Question

A thin half-ring of radius $R=20\text{cm}$ is uniformly charged with a total charge $q=0.70\text{nC}$. Find the magnitude of the electric field strength (in $\left(\text{V/m}\right)$) at the curvature centre of this half-ring.
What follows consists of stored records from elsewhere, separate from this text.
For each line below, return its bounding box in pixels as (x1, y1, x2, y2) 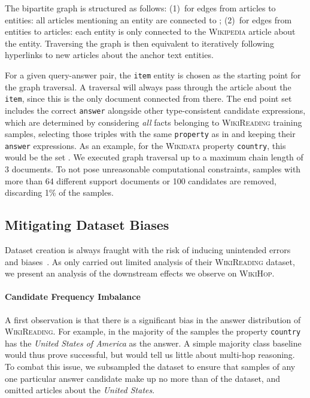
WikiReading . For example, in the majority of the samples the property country (5, 325, 301, 338)
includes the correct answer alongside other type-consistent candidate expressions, (5, 104, 306, 116)
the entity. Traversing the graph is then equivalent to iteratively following (5, 37, 274, 49)
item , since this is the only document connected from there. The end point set (5, 92, 292, 105)
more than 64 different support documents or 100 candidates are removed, (5, 174, 276, 187)
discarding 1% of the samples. (5, 186, 114, 199)
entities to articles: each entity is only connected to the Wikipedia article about (5, 25, 296, 38)
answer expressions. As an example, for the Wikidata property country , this (5, 139, 286, 151)
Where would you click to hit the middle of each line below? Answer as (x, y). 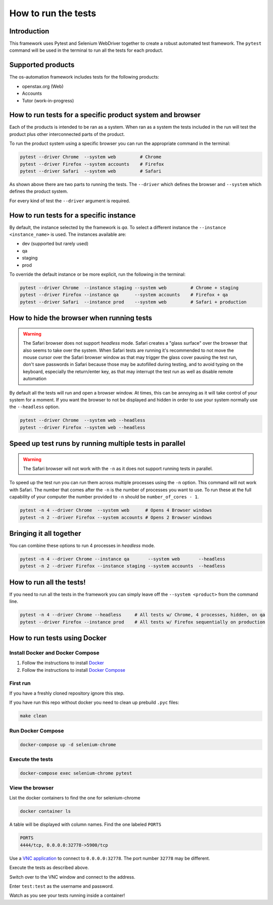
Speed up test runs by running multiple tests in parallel (97, 444)
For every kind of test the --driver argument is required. (70, 201)
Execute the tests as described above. (49, 867)
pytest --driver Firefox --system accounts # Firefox (92, 164)
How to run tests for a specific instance (73, 215)
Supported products (42, 65)
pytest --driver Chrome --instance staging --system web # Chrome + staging (129, 287)
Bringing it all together (45, 533)
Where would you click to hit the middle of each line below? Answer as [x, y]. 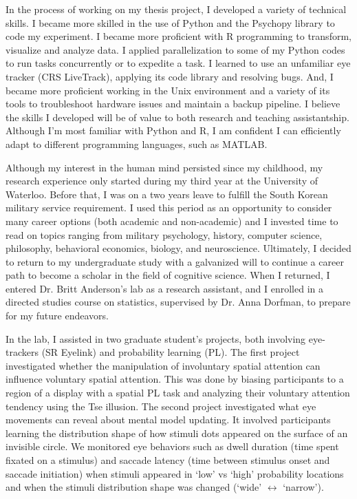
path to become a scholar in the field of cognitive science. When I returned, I [168, 275]
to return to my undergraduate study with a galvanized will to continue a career [175, 261]
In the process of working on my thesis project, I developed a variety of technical [176, 9]
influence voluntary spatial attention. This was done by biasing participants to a [175, 379]
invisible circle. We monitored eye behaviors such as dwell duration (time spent [172, 446]
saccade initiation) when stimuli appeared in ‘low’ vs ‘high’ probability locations [175, 473]
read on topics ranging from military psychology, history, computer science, [164, 234]
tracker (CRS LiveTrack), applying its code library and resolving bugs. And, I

$[k=\frac{1}{4\pi {\epsilon }_0}]$

Answer 1

Given data for half-ring,
Radius, $R=20\text{cm}$,
Charge, $q=0.70\text{nC}=0.70\times {10}^{-9}\text{C}$

We know that the electric field strength, $E$ due to a circular arc of radius, $R$ and total charge, $q$ subtending an angle $\varphi$ at at it centre can be given as;
$$E=\frac{2kq\sin \frac{\varphi }{2}}{\pi R^2}$$ Since, the semicircular wire subtend an angle $\pi$ at the centre, i.e., $\varphi =\pi$.
So, the electric field due to semicircular arc will be,

$E=\frac{2kq\sin \frac{\pi }{2}}{\pi R^2}$

$\Rightarrow E=\frac{2kq}{\pi R^2}$

Substituting $k=\frac{1}{4\pi {\epsilon }_0}$,

$\Rightarrow E=\frac{q}{2{\pi }^2{\epsilon }_0{R}^2}$

Substituting the value, we get

$E=\frac{0.7\times {10}^{-9}}{2\times (3.14{)}^2\times (8.85\times {10}^{-12})\times (0.2{)}^2}$

$\therefore E=100\text{V/m}$

Accepted answer: $100,100.2,100.22,100.23$